À l’écart désormais incontournable en analyse du travail (Daniellou & Béguin, 2004 ; Daniellou, Laville & Teiger, 1983) entre travail prescrit et travail réel – dans lequel se déploie l’activité réalisée – la clinique de l’activité, dans une perspective développementale, propose de distinguer activité réalisée et réelle de l’activité : l’activité réalisée par un professionnel n’a pas le monopole du réel de l’activité (Clot, 1999). Précisons : l’activité réalisée n’est qu’une part du réel de l’activité. Ce qui ne se fait pas, ce que l’on ne fait plus, ce que l’on cherche à faire sans y parvenir, les activités empêchées, contrariées font également partie de l’activité. L’activité réalisée par un professionnel est donc le résultat d’un arbitrage, non forcément conscient, entre plusieurs actions possibles. Autrement dit, en reprenant les mots de Vygotski (2017) auteur à partir duquel la méthodologie en clinique de l’activité s’appuie en partie, on peut dire que « l’homme est plein à chaque minute de possibilités non réalisées » (p. 76).

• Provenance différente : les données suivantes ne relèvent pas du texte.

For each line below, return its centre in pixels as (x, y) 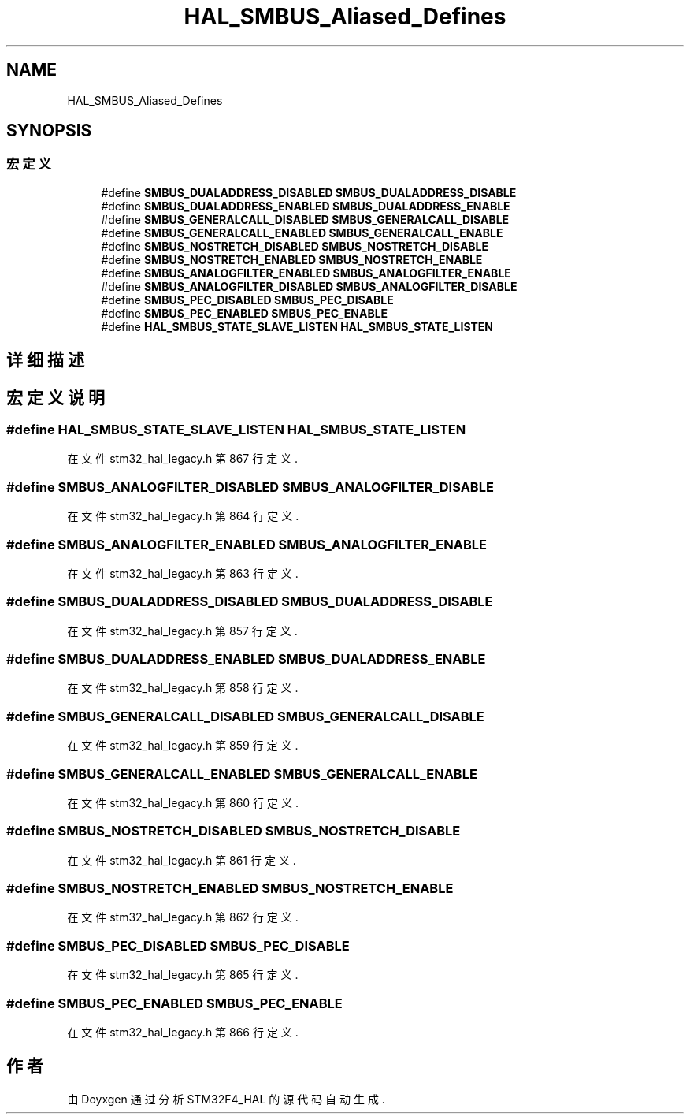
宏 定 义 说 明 (56, 397)
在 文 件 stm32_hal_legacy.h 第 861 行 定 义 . (182, 860)
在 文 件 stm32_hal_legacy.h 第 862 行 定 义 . (183, 917)
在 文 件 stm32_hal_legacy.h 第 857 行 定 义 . (182, 631)
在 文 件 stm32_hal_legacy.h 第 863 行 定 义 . (183, 573)
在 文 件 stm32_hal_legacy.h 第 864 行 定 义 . (183, 516)
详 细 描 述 (45, 360)
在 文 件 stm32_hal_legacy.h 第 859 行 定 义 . (183, 746)
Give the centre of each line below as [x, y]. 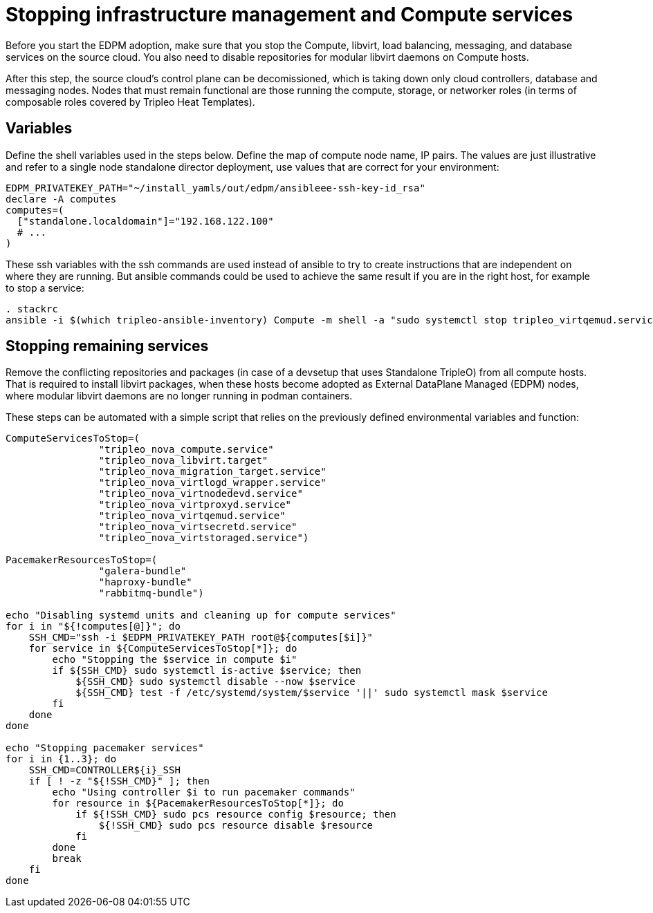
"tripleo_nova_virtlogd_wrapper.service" [212, 483]
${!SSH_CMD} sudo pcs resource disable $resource [236, 826]
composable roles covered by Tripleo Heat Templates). [130, 102]
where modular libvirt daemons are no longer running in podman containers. [179, 396]
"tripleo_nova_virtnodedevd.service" [201, 494]
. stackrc [32, 309]
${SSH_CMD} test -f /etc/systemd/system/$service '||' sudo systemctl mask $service [312, 693]
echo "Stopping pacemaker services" [105, 748]
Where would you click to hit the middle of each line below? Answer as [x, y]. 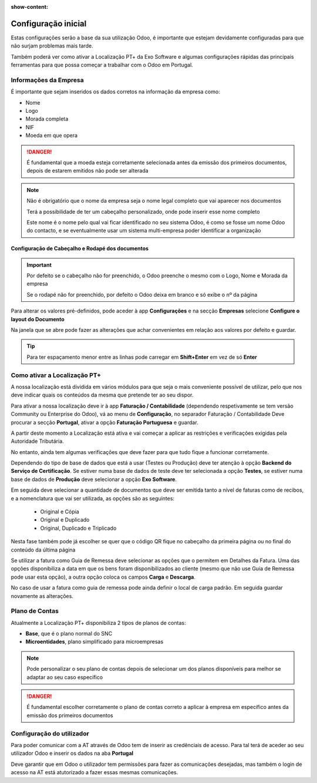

Pour le psychologue russe en effet, la compréhension du fonctionnement psychologique n’est possible que par les moyens détournés d’un développement « provoqué » (Vygotski, 1994). Si « c’est uniquement en mouvement qu’un corps montre ce qu’il est » (Vygotski, 1978, p. 64‑65), c’est seulement au travers d’une expérience de transformation que l’activité psychologique peut livrer ses secrets. Le développement ne peut ainsi devenir l’objet de la psychologie que s’il est aussi sa méthode [2] celle qui sert aux sujets à découvrir ce dont ils sont capables en comparant ce qu’ils font à ce qu’ils pourraient faire d’autre. Ainsi, cette voie méthodologique ne vise pas à décrire ce que sont les sujets, mais à éprouver avec eux ce qu’ils pourraient devenir. L’expérimentation vygotskienne cherche ainsi à trouver les conditions générales sous lesquelles se produit quelque chose de nouveau.

Cette recherche n’est possible que par un redoublement méthodiquement organisé de l’expérience vécue des sujets (Vygotski, 2017). En organisant expérimentalement la répétition et la variation de leur activité, Vygotski (2014) pose les bases pour l’étude du développement. Le fonctionnement n’est plus regardé comme une pierre angulaire pour l’étude séparée des fonctions psycho-physiologiques du comportement : pour étudier leur transformation, il est nécessaire de permettre au sujet de faire de son expérience vécue jusque-là le moyen de vivre des expériences sociales inédites (Vygotski, 2017). Mais, au-delà de l’enfance, pour l’adulte (Sévérac, 2022) et particulièrement au travail (Clot, 2020), l’effort visant à produire du milieu pour vivre devient central pour son développement et sa santé (Canguilhem, 2002).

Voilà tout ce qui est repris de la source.